NODE “Whoops, GitLab is taking too much time to respond. error 502”

[root@gitlab02 ~]# gitlab-ctl status
run: gitaly: (pid 29449) 11288s; run: log: (pid 29448) 11288s
run: gitlab-monitor: (pid 29465) 11288s; run: log: (pid 29464) 11288s
run: gitlab-workhorse: (pid 29451) 11288s; run: log: (pid 29450) 11288s
run: logrotate: (pid 20159) 487s; run: log: (pid 29454) 11288s
run: nginx: (pid 29453) 11288s; run: log: (pid 29452) 11288s
run: node-exporter: (pid 29463) 11288s; run: log: (pid 29462) 11288s
run: prometheus: (pid 29461) 11288s; run: log: (pid 29460) 11288s
run: sidekiq: (pid 29447) 11288s; run: log: (pid 29446) 11288s
run: unicorn: (pid 29445) 11288s; run: log: (pid 29444) 11288s

[root@gitlab02 ~]# tail -f /var/log/gitlab/prometheus/current
2017-05-02_19:25:58.57040 time=“2017-05-02T16:25:58-03:00” level=info msg=“Checkpointing in-memory metrics and chunks…” source=“persistence.go:612”
2017-05-02_19:25:58.96309 time=“2017-05-02T16:25:58-03:00” level=info msg=“Done checkpointing in-memory metrics and chunks in 392.67882ms.” source=“persistence.go:639”
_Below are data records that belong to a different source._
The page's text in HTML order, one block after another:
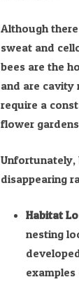
Although
sweat and
bees are the
and are cavity
require a
flower
Unfortunately,
disappearing
Habitat
nesting
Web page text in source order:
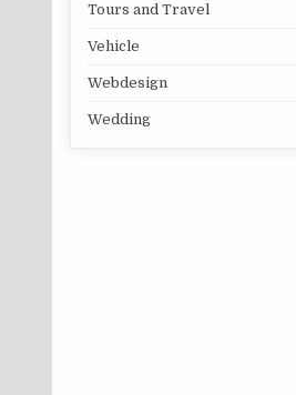
Tours and Travel
Vehicle
Webdesign
Wedding
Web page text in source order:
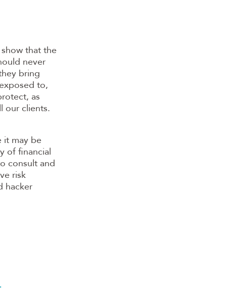
that the
never
bring
to,
as
our clients.
it may be
of financial
consult and
risk
hacker
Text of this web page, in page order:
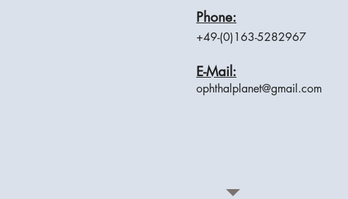
Phone:
+49-(0)163-5282967
E-Mail:
ophthalplanet@gmail.com
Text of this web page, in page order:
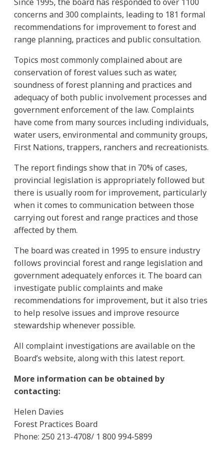
concerns and 300 complaints, leading to 181 formal
recommendations for improvement to forest and
range planning, practices and public consultation.
Topics most commonly complained about are
conservation of forest values such as water,
soundness of forest planning and practices and
adequacy of both public involvement processes and
government enforcement of the law. Complaints
have come from many sources including individuals,
water users, environmental and community groups,
First Nations, trappers, ranchers and recreationists.
The report findings show that in 70% of cases,
provincial legislation is appropriately followed but
there is usually room for improvement, particularly
when it comes to communication between those
carrying out forest and range practices and those
affected by them.
The board was created in 1995 to ensure industry
follows provincial forest and range legislation and
government adequately enforces it. The board can
investigate public complaints and make
recommendations for improvement, but it also tries
to help resolve issues and improve resource
stewardship whenever possible.
All complaint investigations are available on the
Board’s website, along with this latest report.
More information can be obtained by
contacting:
Helen Davies
Forest Practices Board
Phone: 250 213-4708/ 1 800 994-5899
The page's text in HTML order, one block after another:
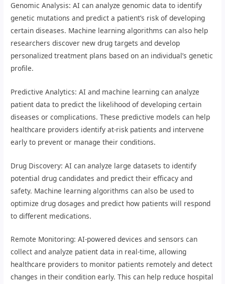
Genomic Analysis: AI can analyze genomic data to identify
genetic mutations and predict a patient’s risk of developing
certain diseases. Machine learning algorithms can also help
researchers discover new drug targets and develop
personalized treatment plans based on an individual’s genetic
profile.
Predictive Analytics: AI and machine learning can analyze
patient data to predict the likelihood of developing certain
diseases or complications. These predictive models can help
healthcare providers identify at-risk patients and intervene
early to prevent or manage their conditions.
Drug Discovery: AI can analyze large datasets to identify
potential drug candidates and predict their efficacy and
safety. Machine learning algorithms can also be used to
optimize drug dosages and predict how patients will respond
to different medications.
Remote Monitoring: AI-powered devices and sensors can
collect and analyze patient data in real-time, allowing
healthcare providers to monitor patients remotely and detect
changes in their condition early. This can help reduce hospital

[root@gitlab02 logs]# tail -f gitlab_error.log
2017/05/02 16:44:00 [error] 29507#0: *26 connect() to unix:/var/opt/gitlab/gitlab-workhorse/socket failed (111: Connection refused) while connecting to upstream, client: 167.28.133.27, server: gitlab.domain, request: “GET / HTTP/1.1”, upstream: “http://unix:/var/opt/gitlab/gitlab-workhorse/socket:/”, host: “167.28.191.3”

gitlab01.rb
gitlab02.rb

please can help me find the possible cause.
I will be attentive to your comments.

Best regards

Hello @rretamales, I’m having stricly the same issue. Have you been able to go through it?

Thank you

Ok, found, I haven’t seen the precise documentation page here https://docs.gitlab.com/ee/administration/high_availability/gitlab.html, specifying which folders to share, I was sharing too many folders.

@florian.thoni Do you have problem skidekiq busy job 25 of 25 ? i had that problem in 2 application server.